Мы выше рассказывали о Константине Булгакове, умевшем остроумными шалостями не только составить себе известность в гвардии, но и заслужить пощаду со стороны великого князя Михаила Павловича. Меньшой брат его, известный под именем «Паши»[185]
, тоже немало напроказил в свое время. За одну дикую выходку в театре он понес строгое наказание на Кавказе.В сороковые годы московская молодежь, чуткая на все изящное, черпала свои восторги в балете. Балет в те годы в Москве украшали танцовщицы: Санковская, Ирка-Матьяс и Андреянова. Танцы последней, некрасивой, но грациозной, привлекали довольно много публики в театре. Она была действительно пленительна, особенно при полете через сцену на развевающемся шарфе, и тогдашний поэт-балетоман пел:
И вдруг этой-то Андреяновой Паша Булгаков кинул на сцену мертвую кошку с привязанною к хвосту надписью: «первая танцовщица». Булгаков был «санковист», почитатель танцовщицы Санковской; орудием его выходки был какой-то дюжий мещанин, который и бросил кошку из райка с правой стороны сцены. Андреянова в это время танцевала в балете «Сатанилла». В тот момент, когда танцовщица и её партнер Монтасю окончив pas остановились в чрезвычайно грациозной позе, к ногам Андреяновой упала кошка о длинной широкой лентой.
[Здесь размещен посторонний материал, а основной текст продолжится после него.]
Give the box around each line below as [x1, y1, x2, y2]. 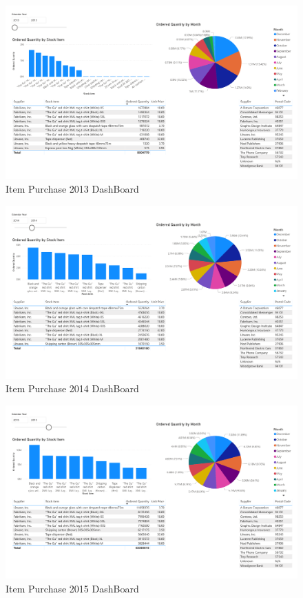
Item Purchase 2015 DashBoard [6, 581, 139, 595]
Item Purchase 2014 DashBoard [6, 381, 139, 396]
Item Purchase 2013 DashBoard [6, 181, 139, 195]
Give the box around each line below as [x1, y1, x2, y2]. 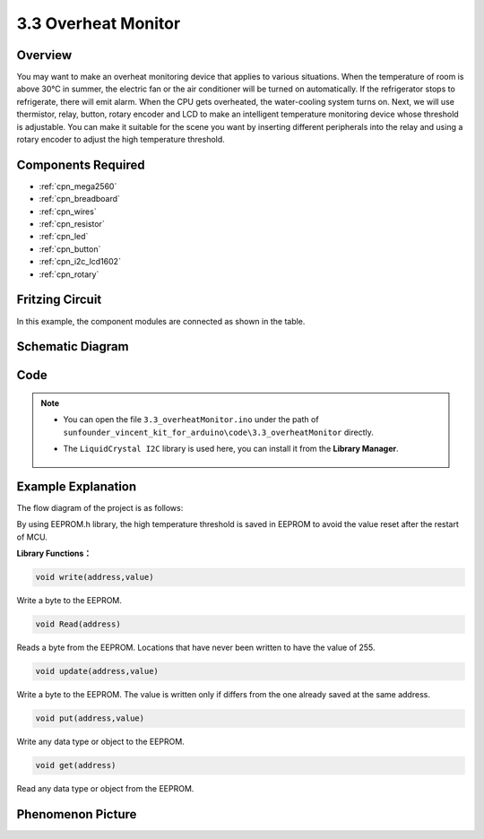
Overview [16, 48, 73, 63]
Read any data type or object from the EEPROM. [16, 783, 194, 794]
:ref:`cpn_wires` [39, 206, 98, 217]
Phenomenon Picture [16, 807, 137, 822]
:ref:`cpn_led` [39, 231, 89, 242]
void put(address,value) [35, 714, 145, 723]
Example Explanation [16, 479, 137, 494]
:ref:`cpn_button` [39, 243, 101, 255]
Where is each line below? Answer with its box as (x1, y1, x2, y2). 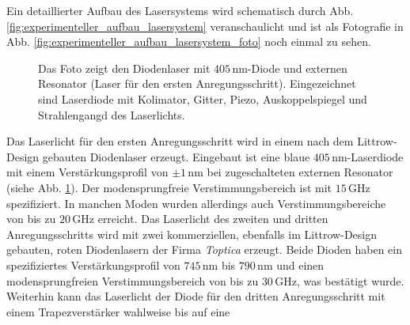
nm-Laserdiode (332, 148, 404, 164)
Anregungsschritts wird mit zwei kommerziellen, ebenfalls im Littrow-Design (6, 225, 377, 242)
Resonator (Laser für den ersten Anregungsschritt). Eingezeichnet (38, 75, 356, 92)
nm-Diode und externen (232, 59, 347, 76)
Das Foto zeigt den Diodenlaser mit (38, 59, 211, 76)
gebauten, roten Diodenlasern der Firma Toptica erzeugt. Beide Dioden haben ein (6, 241, 403, 258)
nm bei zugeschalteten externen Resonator (188, 164, 393, 180)
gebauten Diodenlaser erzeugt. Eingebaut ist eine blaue (42, 148, 310, 164)
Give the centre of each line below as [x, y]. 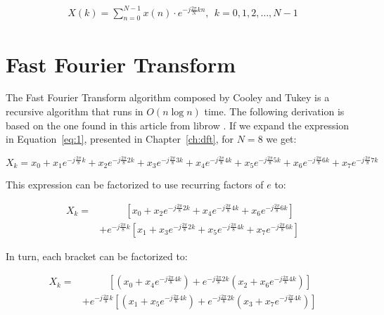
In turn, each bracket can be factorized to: [97, 256]
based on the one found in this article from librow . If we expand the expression [178, 125]
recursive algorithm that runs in [75, 111]
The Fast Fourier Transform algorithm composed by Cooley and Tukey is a [168, 97]
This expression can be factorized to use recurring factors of [135, 185]
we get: [281, 139]
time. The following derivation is [274, 111]
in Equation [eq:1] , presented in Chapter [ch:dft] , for [120, 139]
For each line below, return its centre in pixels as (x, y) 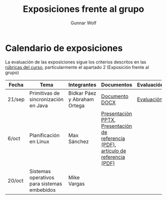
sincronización (46, 99)
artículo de (114, 151)
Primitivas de (45, 93)
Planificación (44, 135)
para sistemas (46, 184)
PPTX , (108, 120)
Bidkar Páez (82, 93)
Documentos (117, 84)
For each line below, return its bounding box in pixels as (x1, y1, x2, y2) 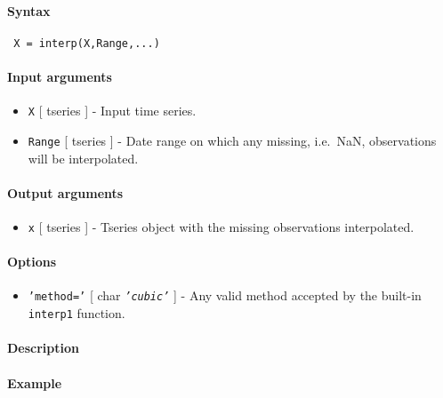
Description (7, 338, 80, 357)
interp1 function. (28, 304, 125, 322)
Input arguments (7, 68, 112, 86)
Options (7, 252, 57, 271)
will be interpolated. (28, 148, 139, 167)
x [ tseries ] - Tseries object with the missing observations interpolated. (28, 217, 415, 235)
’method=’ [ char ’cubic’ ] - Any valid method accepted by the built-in (28, 286, 422, 305)
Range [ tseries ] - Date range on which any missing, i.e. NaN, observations (28, 131, 437, 149)
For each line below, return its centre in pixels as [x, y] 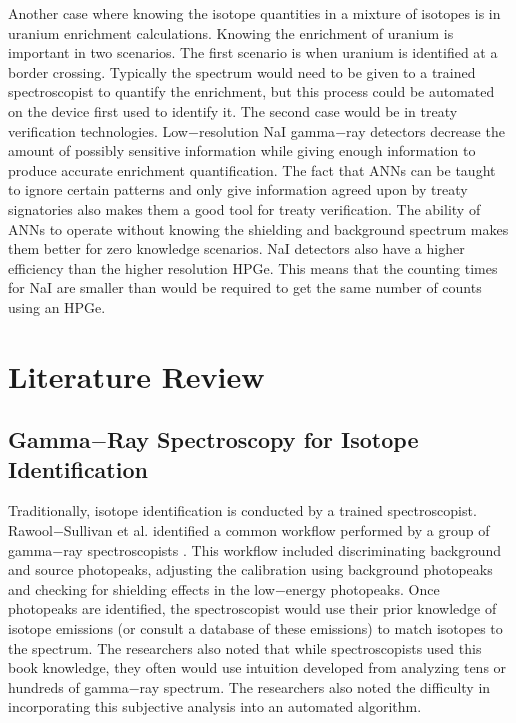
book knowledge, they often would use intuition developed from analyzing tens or [257, 667]
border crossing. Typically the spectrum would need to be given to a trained [242, 71]
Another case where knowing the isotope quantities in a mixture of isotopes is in [254, 13]
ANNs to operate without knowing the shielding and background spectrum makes [258, 228]
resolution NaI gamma [267, 130]
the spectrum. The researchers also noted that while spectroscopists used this [245, 647]
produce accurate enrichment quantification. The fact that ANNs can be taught [252, 169]
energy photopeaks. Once [362, 588]
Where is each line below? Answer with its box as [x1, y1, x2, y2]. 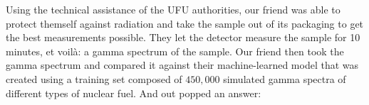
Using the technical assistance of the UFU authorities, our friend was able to [6, 2, 341, 16]
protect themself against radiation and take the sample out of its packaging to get [6, 16, 364, 31]
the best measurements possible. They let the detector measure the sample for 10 [6, 30, 360, 45]
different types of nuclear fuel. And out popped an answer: [6, 85, 261, 100]
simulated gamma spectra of [223, 71, 346, 86]
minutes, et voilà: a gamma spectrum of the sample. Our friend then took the [6, 43, 344, 58]
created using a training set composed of [6, 71, 182, 86]
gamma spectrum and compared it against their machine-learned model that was [6, 57, 359, 72]

Монтасю поднял упавший предмет, а разглядев его, взглянул на публику и, откинув от себя далеко за кулисы кошку, выразил мимикой знаки укоризны, относящиеся к публике. Андреянова закрыла лицо руками, и видно было по судорожным движениям груди и плеч её, что она плакала. Смятение в публике и на сцене трудно было передать: в партере и ложах все встали, начали раздаваться крики участия к невинно пострадавшей артистке. Сцена наполнилась актёрами в обыкновенных костюмах. Они подходили к Андреяновой со знаками участия, публика кричала, топала ногами, стучала стульями и креслами, дамы махали платками. Затем на сцену посыпались венки, букеты и артистка была буквально закидана ими. Полиция заметалась, мгновенно оцепили все ложи и раек, и в этот же вечер открыт был виновник глупого поступка.
Старшего брата, некогда блестящего остроумца, характеристику которого мы выше рассказали, в те годы в Москве видели ходившим сгорбленным стариком; у него после отнялись ноги и он доживал свой век на квартире у отца. Он жил в одной просторной комнате, с прекрасным роялем и весьма незатейливой мебелью. Он сидел на двухколесном кресле, свесив неподвижные, тщательно обутые в полосатые чулки и лаковые башмаки ноги, бодрый на вид, одетый с некоторым щегольством. Днем он по большей части играл на рояле в четыре руки с проживающим у него музыкантом, но то и дело прикладывался к графинчику, стоявшему у него в шкапчике. Играл он довольно хорошо и вдохновенно; нередко музыка вызывала обильные слезы у нервно больного Булгакова.
Видеть этого оригинала можно было часа в три или четыре, - это было самое показное его время, к которому он успевал отмыть и приодеть себя от полуночного пьянства.
ГЛАВА XX
В описываемые годы на стогнах столицы ежедневно можно было встретить одного или двух индийцев в живописном восточном наряде - и что замечательно было, все они были ростовщики. В числе таких, о которых мы уже выше говорили, был ещё один замечательный оригинал индиец Мунсурам.
Большая часть жителей, особенно те, которые хворали безденежьем, знали его под именем «ростовщика Мажерама». Он жил более тридцати лет в доме Лаптева, в Малой Коломне по Торговой улице, где занимал две небольшие комнаты. В первой комнате стоял простой письменный стол, четыре стула и небольшой кожаный старый диван; во второй комнатке был тоже диван с кожаными подушками, два стула и большой, окованный железом сундук. Мунсурам-Мажерам вел жизнь правильную, строгую: летом и зимою он вставал в пять часов утра и ложился спать зимою в восемь, а летом в десять часов. Пища его была более чем умеренная: по утрам стакан молока с полуторакопеечным французским белым хлебом, за обедом каша из сорочинского пшена и небольшой белый хлеб с мёдом. Он никогда не ужинал и не пил ни вина, ни чаю. Несмотря на свою глубокую старость, он был бодр и свеж, хотя ему было далеко за восемьдесят лет. Старик вел жизнь отшельническую, он был не словоохотлив, говорил по-русски хорошо, но писать не умел.